To do:
Without any of the pictures, set down the data below exactly.

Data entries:

+ + +

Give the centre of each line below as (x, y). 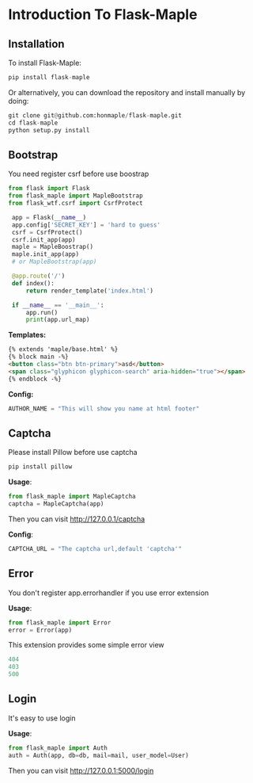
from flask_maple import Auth (58, 748)
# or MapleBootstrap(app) (54, 262)
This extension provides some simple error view (86, 645)
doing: (19, 101)
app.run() (42, 312)
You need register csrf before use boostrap (79, 174)
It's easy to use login (42, 718)
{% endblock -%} (35, 379)

+ + +

Answer to this task:
Give the centre of each line below as (x, y). 
from flask_maple import Auth (58, 748)
# or MapleBootstrap(app) (54, 262)
This extension provides some simple error view (86, 645)
doing: (19, 101)
app.run() (42, 312)
You need register csrf before use boostrap (79, 174)
It's easy to use login (42, 718)
{% endblock -%} (35, 379)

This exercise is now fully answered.